Leave every picture out. Set down all the lines below exactly.

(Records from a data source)
_ _ _

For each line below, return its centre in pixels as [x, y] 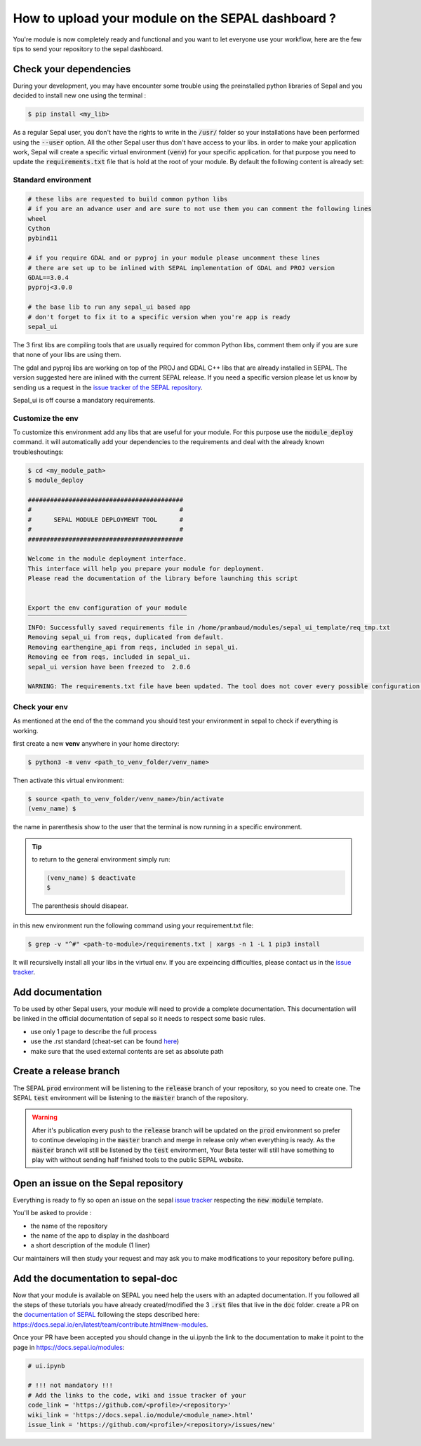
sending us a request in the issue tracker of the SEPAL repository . [108, 387]
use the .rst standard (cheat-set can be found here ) [105, 1041]
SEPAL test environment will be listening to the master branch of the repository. [131, 1097]
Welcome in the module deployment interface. [107, 559]
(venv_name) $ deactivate [91, 878]
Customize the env [46, 418]
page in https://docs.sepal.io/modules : [69, 1347]
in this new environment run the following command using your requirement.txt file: [133, 925]
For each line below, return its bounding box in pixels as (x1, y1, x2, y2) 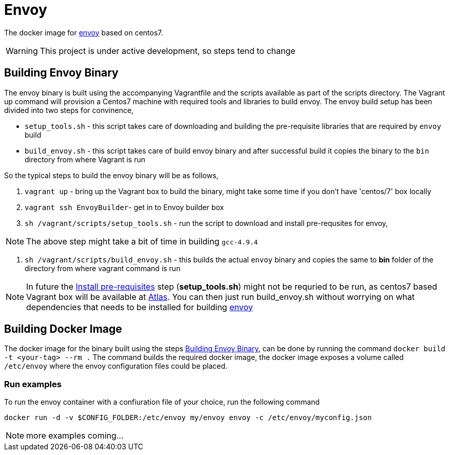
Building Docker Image (4, 323, 122, 336)
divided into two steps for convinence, (4, 105, 134, 115)
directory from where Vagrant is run (25, 155, 145, 164)
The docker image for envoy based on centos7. (4, 28, 163, 37)
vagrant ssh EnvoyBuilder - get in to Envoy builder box (25, 202, 224, 212)
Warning (6, 45, 38, 56)
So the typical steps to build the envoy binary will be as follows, (4, 170, 219, 180)
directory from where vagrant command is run (25, 263, 181, 273)

_ _ _

§ Task result:
For each line below, return its centre in pixels as [x, y] 
sending us a request in the issue tracker of the SEPAL repository . [108, 387]
use the .rst standard (cheat-set can be found here ) [105, 1041]
SEPAL test environment will be listening to the master branch of the repository. [131, 1097]
Welcome in the module deployment interface. [107, 559]
(venv_name) $ deactivate [91, 878]
Customize the env [46, 418]
page in https://docs.sepal.io/modules : [69, 1347]
in this new environment run the following command using your requirement.txt file: [133, 925]
For each line below, return its bounding box in pixels as (x1, y1, x2, y2) 
Building Docker Image (4, 323, 122, 336)
divided into two steps for convinence, (4, 105, 134, 115)
directory from where Vagrant is run (25, 155, 145, 164)
The docker image for envoy based on centos7. (4, 28, 163, 37)
vagrant ssh EnvoyBuilder - get in to Envoy builder box (25, 202, 224, 212)
Warning (6, 45, 38, 56)
So the typical steps to build the envoy binary will be as follows, (4, 170, 219, 180)
directory from where vagrant command is run (25, 263, 181, 273)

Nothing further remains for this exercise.